▶ _Aim of the exercise_: Please print out the entries below unchanged and skip the images.

▶ _Source records_:
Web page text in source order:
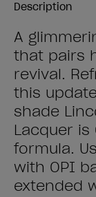
Description
A
that pairs
revival.
this
shade
Lacquer is
formula.
with OPI
extended
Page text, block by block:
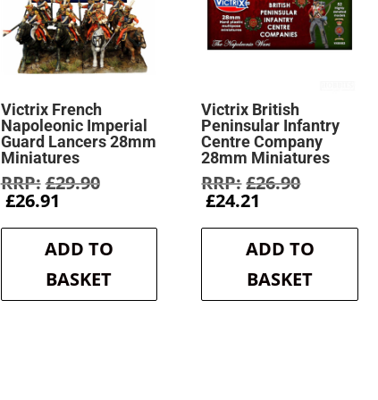
Victrix French
Napoleonic Imperial
Guard Lancers 28mm
Miniatures
£29.90Original
£29.90.
£26.91
is:
£26.91.
ADD TO
BASKET
Victrix British
Peninsular Infantry
Centre Company
28mm Miniatures
£26.90Original
£26.90.
£24.21
is:
£24.21.
ADD TO
BASKET
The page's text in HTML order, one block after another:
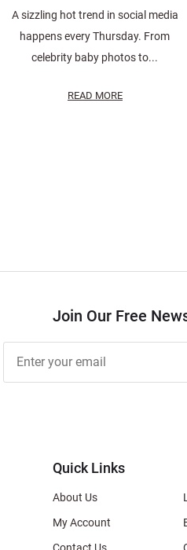
A sizzling hot trend in social media
happens every Thursday. From
celebrity baby photos to...
READ MORE
Join Our Free
Free
Quick Links
About Us
My Account
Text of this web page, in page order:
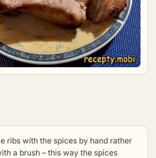
ribs with the spices by hand rather
a brush – this way the spices
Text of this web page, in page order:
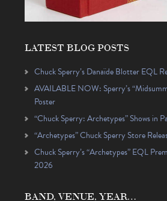
LATEST BLOG POSTS
Chuck Sperry’s Danaïde Blotter EQL
AVAILABLE NOW: Sperry’s
Poster
“Chuck Sperry: Archetypes” Shows in
“Archetypes” Chuck Sperry Store
Chuck Sperry’s “Archetypes” EQL
2026
BAND, VENUE, YEAR…
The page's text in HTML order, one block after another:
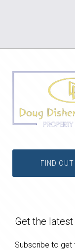
FIND
Get the
Subscribe to get
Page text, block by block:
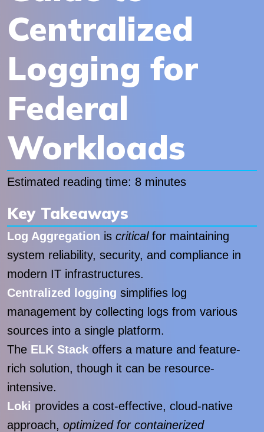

▶ _Expected answer_:
Web page text in source order:
Description
A
that pairs
revival.
this
shade
Lacquer is
formula.
with OPI
extended
Page text, block by block:
Victrix French
Napoleonic Imperial
Guard Lancers 28mm
Miniatures
£29.90Original
£29.90.
£26.91
is:
£26.91.
ADD TO
BASKET
Victrix British
Peninsular Infantry
Centre Company
28mm Miniatures
£26.90Original
£26.90.
£24.21
is:
£24.21.
ADD TO
BASKET
The page's text in HTML order, one block after another:
A sizzling hot trend in social media
happens every Thursday. From
celebrity baby photos to...
READ MORE
Join Our Free
Free
Quick Links
About Us
My Account
Text of this web page, in page order:
ribs with the spices by hand rather
a brush – this way the spices
Text of this web page, in page order:
LATEST BLOG POSTS
Chuck Sperry’s Danaïde Blotter EQL
AVAILABLE NOW: Sperry’s
Poster
“Chuck Sperry: Archetypes” Shows in
“Archetypes” Chuck Sperry Store
Chuck Sperry’s “Archetypes” EQL
2026
BAND, VENUE, YEAR…
The page's text in HTML order, one block after another:
FIND
Get the
Subscribe to get
Page text, block by block:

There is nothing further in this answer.